Knowing this, remain alert to see who thrives in frigid weather. These folks are never happier than finding themselves somewhere that cool dawns and dusks require folks to wear jackets. Once temperatures go arctic, these individuals are in hog heaven. They come home from hunting, sledding, or feeding cattle with fogged up glasses, icicles hanging from eyebrows or mustaches, and Rudolph-style noses. As they peel away outer layers of clothing, they complain the house is too hot at 68 degrees.


Polar avoiders need to take advantage of such friends when temps plunge. Those early shiverers can stir up soup and cinnamon rolls while frostbite addicts cover heads with Stormy Kromer caps, zip insulated Carhartts, slip into heavy-duty mittens, and grab a big shovel.

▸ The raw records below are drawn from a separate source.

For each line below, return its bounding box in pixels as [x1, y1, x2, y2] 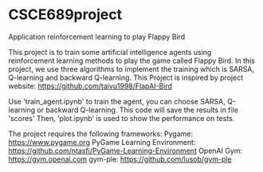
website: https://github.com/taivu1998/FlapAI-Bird [8, 81, 173, 91]
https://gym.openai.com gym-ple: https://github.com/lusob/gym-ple [8, 154, 233, 164]
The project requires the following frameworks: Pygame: [8, 129, 194, 139]
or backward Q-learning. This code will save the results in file [37, 105, 239, 115]
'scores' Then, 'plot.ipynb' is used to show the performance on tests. [8, 113, 235, 123]
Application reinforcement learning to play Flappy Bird [8, 32, 186, 41]
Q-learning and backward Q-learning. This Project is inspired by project [8, 72, 244, 82]
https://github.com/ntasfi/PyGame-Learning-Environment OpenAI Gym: [8, 146, 243, 155]
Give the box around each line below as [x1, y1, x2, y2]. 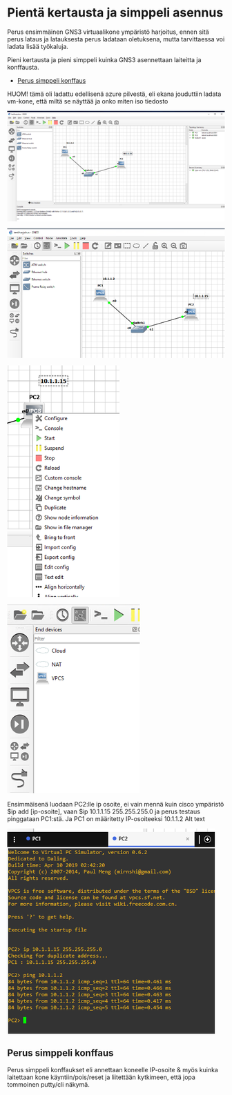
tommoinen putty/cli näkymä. [7, 1080, 90, 1088]
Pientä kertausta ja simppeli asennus [7, 5, 224, 21]
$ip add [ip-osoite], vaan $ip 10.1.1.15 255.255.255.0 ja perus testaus [7, 807, 200, 816]
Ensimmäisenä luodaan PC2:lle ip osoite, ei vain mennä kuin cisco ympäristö [7, 800, 224, 808]
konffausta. [7, 63, 39, 71]
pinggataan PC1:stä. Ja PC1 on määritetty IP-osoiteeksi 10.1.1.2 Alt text [7, 814, 205, 822]
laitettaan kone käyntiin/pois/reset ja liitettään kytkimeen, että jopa [7, 1073, 195, 1081]
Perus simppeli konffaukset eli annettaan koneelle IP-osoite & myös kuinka [7, 1065, 219, 1074]
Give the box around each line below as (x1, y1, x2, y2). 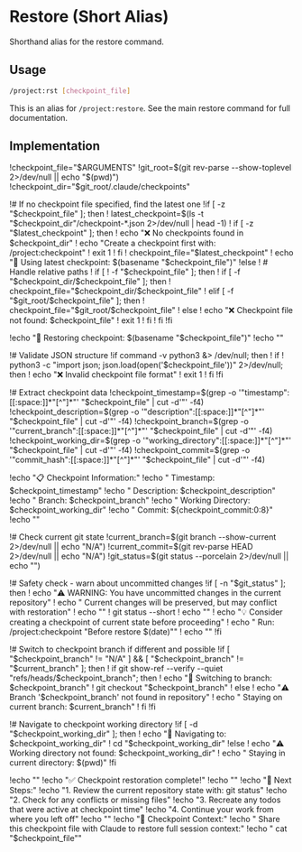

After an hour or so, the heat lovers can glance outside to see cleared driveways and evenly cut trails to garages and sheds. True cold devotees stay out long enough to scoop good size openings in the yard where pets can relieve themselves. They scrape snow and ice to the point wimpier loved ones could leave coats in the car because they won’t be outside long enough to need them.


This brings to mind a Wyoming road crewman. On a sizzling August day, he answered the question, “Do you prefer working outdoors in summer or winter?” After a moment’s thought, he grinned and said, “Winter. You can always add layers. In summer you’re limited to what you can take off.”